Probability measures how likely an event is to happen. It's always a value between 0 (impossible) and 1 (certain), and you can also express it as a percentage.

$P(A) = \frac{\text{number of favorable outcomes}}{\text{total number of possible outcomes}}$

For example, the probability of rolling a 3 on a standard die is $P(3) = \frac{1}{6}$, since there's 1 favorable outcome out of 6 total.

Sample space is the set of all possible outcomes of an experiment. For rolling a die, the sample space is {1, 2, 3, 4, 5, 6}. For flipping a coin, it's {heads, tails}.

Event is any subset of the sample space. It can be a single outcome or a collection of outcomes. Rolling an even number on a die is an event that includes {2, 4, 6}, so $P(\text{even}) = \frac{3}{6} = \frac{1}{2}$.
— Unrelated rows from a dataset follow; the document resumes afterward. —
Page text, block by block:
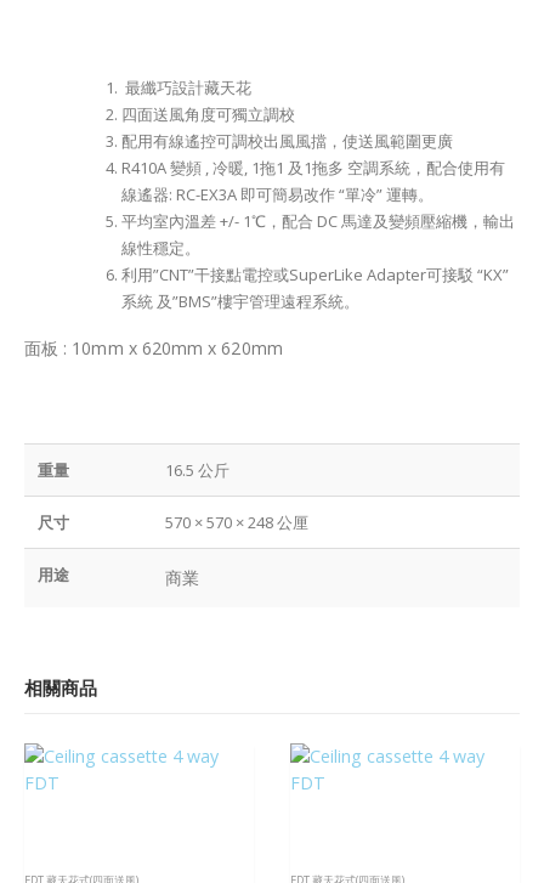
最纖巧設計藏天花
四面送風角度可獨立調校
配用有線遙控可調校出風風擋，使送風範圍更廣
R410A 變頻 , 冷暖, 1拖1 及1拖多 空調系統，配合使用有
線遙器: RC-EX3A 即可簡易改作 “單冷” 運轉。
平均室內溫差 +/- 1℃，配合 DC 馬達及變頻壓縮機，輸出
線性穩定。
利用”CNT”干接點電控或SuperLike Adapter可接駁 “KX”
系統 及”BMS”樓宇管理遠程系統。
面板 : 10mm x 620mm x 620mm
重量 16.5 公斤
尺寸 570 × 570 × 248 公厘
用途 商業
相關商品
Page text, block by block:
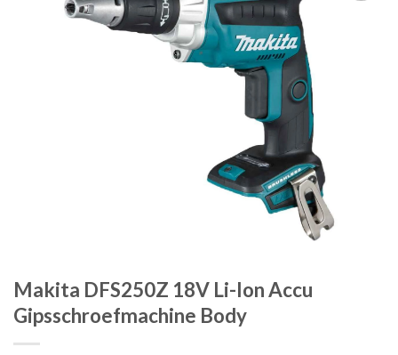
Makita DFS250Z 18V Li-Ion Accu
Gipsschroefmachine Body
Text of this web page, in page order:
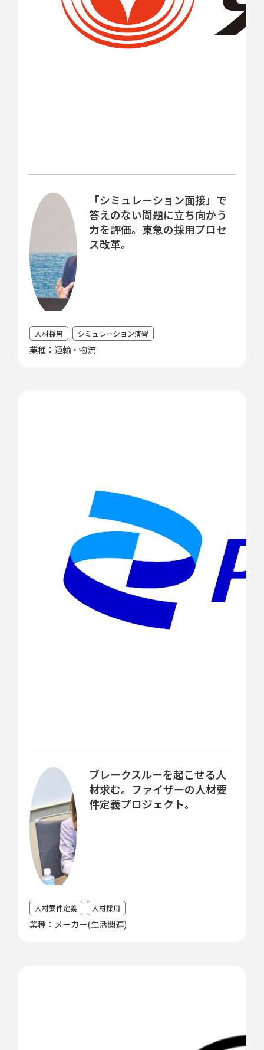
「シミュレーション面接」で
答えのない問題に立ち向かう
力を評価。東急の採用プロセ
ス改革。
業種：運輸・物流
人材採用 シミュレーション演習
ブレークスルーを起こせる人
材求む。ファイザーの人材要
件定義プロジェクト。
業種：メーカー(生活関連)
人材要件定義 人材採用
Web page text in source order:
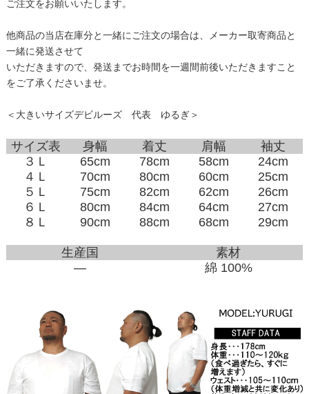
ご注文をお願いいたします。
他商品の当店在庫分と一緒にご注文の場合は、メーカー取寄商品と
一緒に発送させて
いただきますので、発送までお時間を一週間前後いただきますこと
をご了承くださいませ。
＜大きいサイズデビルーズ 代表 ゆるぎ＞
サイズ表 身幅 着丈 肩幅
袖丈
３Ｌ
65cm 78cm 58cm
24cm
４Ｌ
70cm 80cm 60cm
25cm
５Ｌ
75cm 82cm 62cm
26cm
６Ｌ
80cm 84cm 64cm
27cm
８Ｌ
90cm 88cm 68cm 29cm
生産国
素材
―
綿 100%
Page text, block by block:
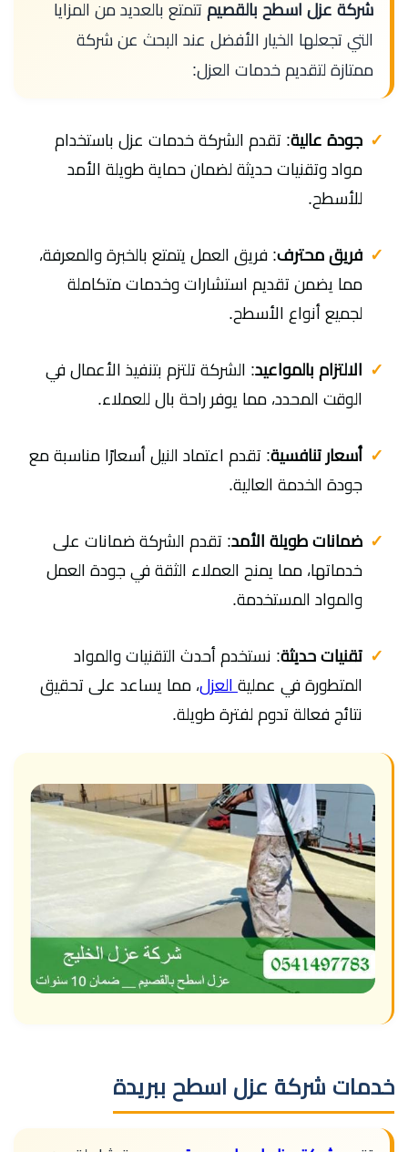
شركة عزل اسطح بالقصيم تتمتع بالعديد من المزايا
التي تجعلها الخيار الأفضل عند البحث عن شركة
ممتازة لتقديم خدمات العزل:
جودة عالية: تقدم الشركة خدمات عزل باستخدام
مواد وتقنيات حديثة لضمان حماية طويلة الأمد
للأسطح.
فريق محترف: فريق العمل يتمتع بالخبرة والمعرفة،
مما يضمن تقديم استشارات وخدمات متكاملة
لجميع أنواع الأسطح.
الالتزام بالمواعيد: الشركة تلتزم بتنفيذ الأعمال في
الوقت المحدد، مما يوفر راحة بال للعملاء.
أسعار تنافسية: تقدم اعتماد النيل أسعارًا مناسبة مع
جودة الخدمة العالية.
ضمانات طويلة الأمد: تقدم الشركة ضمانات على
خدماتها، مما يمنح العملاء الثقة في جودة العمل
والمواد المستخدمة.
تقنيات حديثة: نستخدم أحدث التقنيات والمواد
المتطورة في عملية العزل، مما يساعد على تحقيق
نتائج فعالة تدوم لفترة طويلة.
خدمات شركة عزل اسطح ببريدة

Complementary events are two events that together cover the entire sample space with no overlap. Their probabilities always add up to 1:

$P(A) + P(A') = 1$

This is useful as a shortcut. If the probability of rain is 0.3, the probability of no rain is $1 - 0.3 = 0.7$.

Independent events are events where one happening doesn't change the probability of the other. To find the probability of both occurring, multiply their individual probabilities:

$P(A \text{ and } B) = P(A) \times P(B)$

For example, rolling a 4 on a die and then flipping heads on a coin: $\frac{1}{6} \times \frac{1}{2} = \frac{1}{12}$.

Mutually exclusive events are events that cannot happen at the same time. Rolling an even number and rolling an odd number on a single die are mutually exclusive. The probability of either one occurring is the sum of their probabilities:

$P(A \text{ or } B) = P(A) + P(B)$

So $P(\text{even or odd}) = \frac{3}{6} + \frac{3}{6} = 1$, which makes sense since every roll is one or the other.

Conditional probability is the probability of an event happening given that another event has already occurred. The formula is:

$P(A|B) = \frac{P(A \text{ and } B)}{P(B)}$

For example, a standard deck has 12 face cards, and 4 of those are kings. The probability of drawing a king given that you've drawn a face card is $P(\text{king}|\text{face card}) = \frac{4}{12} = \frac{1}{3}$.